Furthermore, “bareroot is the best way to plant a fruit tree.” You get the best price, the trees have never been in a container so you don't run the risk of circling roots, you don't have to remove the fluffy nursery soil before planting, and “you can make the low prune while the tree is still young enough to manage it,” Ralph said.

Fruit trees can set more fruit than they can support, so thinning the fruit “is as important as pruning, and as psychologically difficult” as the knee-high cut, she said. If you can remove up to 75 percent of the fruit when it is “as big as your thumb,” your reward will be larger and higher-quality fruit.
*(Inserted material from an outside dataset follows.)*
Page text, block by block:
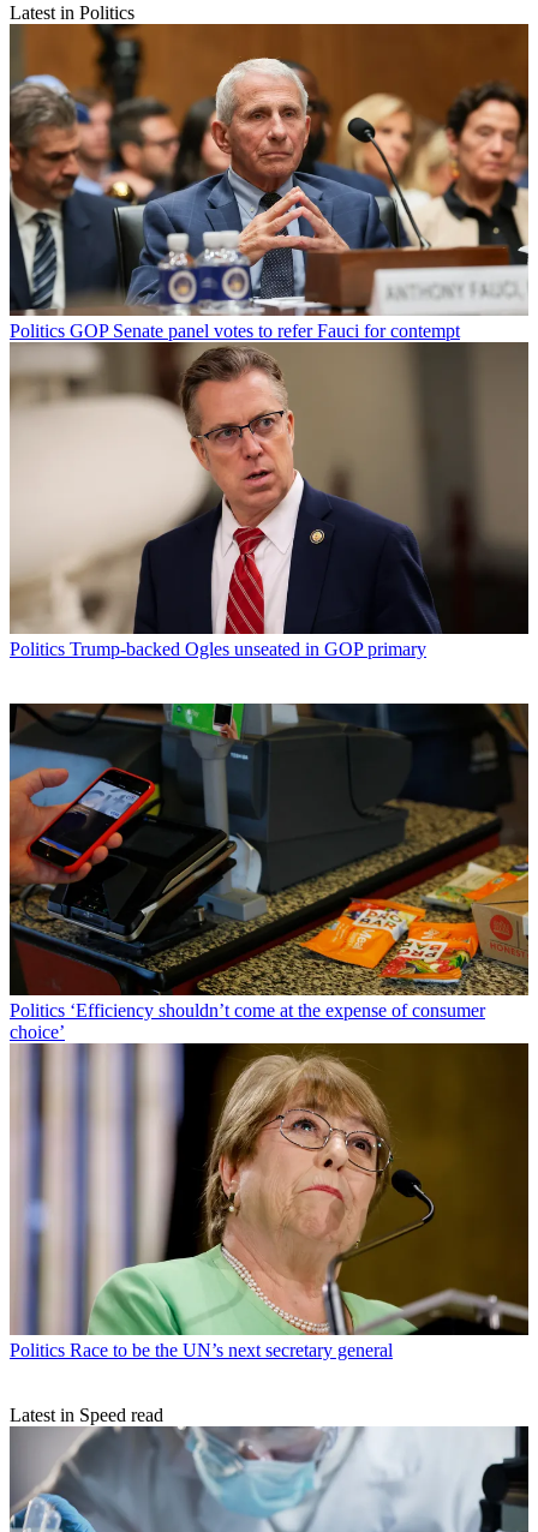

The exception is citrus trees, which can handle the amount of fruit they set, and which don't need the routine pruning that deciduous fruit trees do. Another exception is fig trees, which “you can prune any way you want.”

Ralph's brilliant book, Grow a Little Fruit Tree: Simple Pruning Techniques for Small-Space, Easy-Harvest Fruit Trees (Storey Books, 2014, 168 p.) gives more details.

Lemon and other citrus trees don't require the knee-high cut or the routine pruning that deciduous fruit trees do. Choose dwarfing rootstocks, and “shape citrus as you see fit,” Ralph says.

The fruit on this apricot tree is much too prolific for the tree to handle, and growing far too close together. Once the fruit is properly thinned, this branch will sustain 2 or 3 larger, better tasting, healthier apricots.

Rather than buying the largest container you can, Ralph advises choosing a younger, thinner deciduous fruit-tree sapling in bareroot season, around the beginning of the year. Typically, you will see saplings over 5 ft. high. Make the all-important knee-high cut either before you leave the nursery, or as soon as you plant it.